Previdenciário

Renda per capita ampliada para o BPC: O QUE MUDA?

Artigo publicado em 15/04/20 por:David Domingues

Lei nº 13.982/2020 e a ampliação da renda per capita para ½ salário mínimo: O QUE MUDA NA PRÁTICA?

Desde o mês fevereiro de 2020, quando surgiu o primeiro caso confirmado de COVID-19 no Brasil, governo e sociedade civil vêm buscando alternativas para minimizar os impactos do isolamento social, seja no âmbito da saúde ou da economia.

Em que pese o acalorado debate entre instituições e sociedade acerca do que deve ser feito em meio à pandemia, o referido texto legal alivia, pelo menos em partes, o impacto para os mais atingidos pela recessão econômica.

A Lei 13.982/2020 traz em seu artigo 2º o instituto do AUXÍLIO EMERGENCIAL no valor de R$ 600,00 que será concedido às pessoas de baixa renda, autônomos e desempregados.

No escopo da referida lei, mais precisamente no artigo 20-A, temos o objeto deste artigo, a ampliação da renda per capita para ½ salário mínimo para a concessão do Benefício de Prestação Continuada, o que faz necessário tecermos algumas considerações.

Um dos fatores mais evidentes da desigualdade em um País como o Brasil, é, sem dúvida, a falta de acesso à saúde e ensino de qualidade, bem como à infraestrutura e acessibilidade para os idosos e portadores de deficiência.

Neste diapasão, torna-se ainda mais necessário uma avaliação criteriosa e mais humanista das condições de moradia de cada candidato ao Benefício de Prestação Continuada, seja ela idoso ou deficiente.

Isso porque, em que pese muitas vezes a renda per capita da família ultrapassar o quantum trazido no dispositivo legal, dependendo das condições e necessidades dos membros da família, tal renda não é suficiente para suprir todas as necessidades básicas do núcleo familiar.

A incapacidade de suprir todas as necessidades básicas mesmo com a renda per capita adequada ao limite estabelecido pelo legislador conforme mencionado acima se dá, principalmente, devido ao fato de que, muitas vezes, grande parte da renda é destinada à compra de medicamentos, tratamentos médicos em geral, além do que, o valor de ¼ do salário mínimo é insuficiente para uma pessoa sobreviver e ter todas as condições de dignidade da pessoa humana conforme preconiza a nossa carta magna.

Ademais, se já é praticamente impossível uma pessoa sobreviver dignamente com uma renda tão baixa, tal sobrevivência se tornará muito mais difícil se esta pessoa for idosa ou portadora de deficiência.

Outrossim, não pode ser deixado de lado o fato de que, se a pessoa se enquadra nesta situação, é porque não teve uma vida laboral e educacional que lhe proporcionasse meios de ter uma residência com os padrões mínimos de segurança e conforto necessários para o bem estar de uma pessoa idosa ou deficiente.

                                                            Sendo assim, torna-se cristalino que, se uma pessoa necessita do Benefício de Prestação Continuada, é fato sine qua non que ela não possui condições dignas de moradia e sobrevivência, restando indubitável que a observação rígida da renda per capita de ¼ do salário para obtenção do referido benefício é no mínimo desumano.

Além disso, a ampliação do artigo 20-A da Lei 8.742/1993 acrescentado pela Lei 13.982/2020 já é aplicado nos casos em concreto que tramitam no Poder Judiciário, uma vez que não se aplica taxativamente o critério de miserabilidade de 1/4 (um quarto) do salário-mínimo, havendo flexibilização, dependendo da situação socioeconômica do pretenso beneficiário, como bem definiu o STF.

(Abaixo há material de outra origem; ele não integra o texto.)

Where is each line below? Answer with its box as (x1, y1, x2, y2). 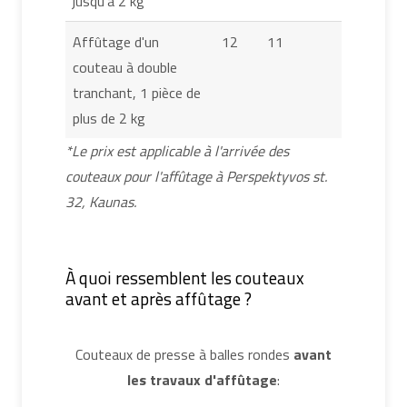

Importante ressaltar que, para que haja a ampliação do benefício de prestação continuada prevista no caput, será definido em regulamento, como será a aplicada a forma de escalas graduais, o que até a presente data não foi publicado.

Sendo assim, mesmo após o fim da vigência desta ampliação, 31/12/2020, cabe aos advogados previdenciários fazer uma avaliação criteriosa sobre a situação de cada requerente, e, mesmo que a renda ultrapasse ¼ do salário mínimo, demonstrar no caso concreto que tal valor não supre sequer as necessidades básicas de sua família, sendo razoável que o judiciário flexibilize os parâmetros exigidos, pois além de todas as dificuldades já sofridas pelos brasileiros, essa pandemia que assola o Brasil infelizmente trará consequências em vários âmbitos por muito tempo.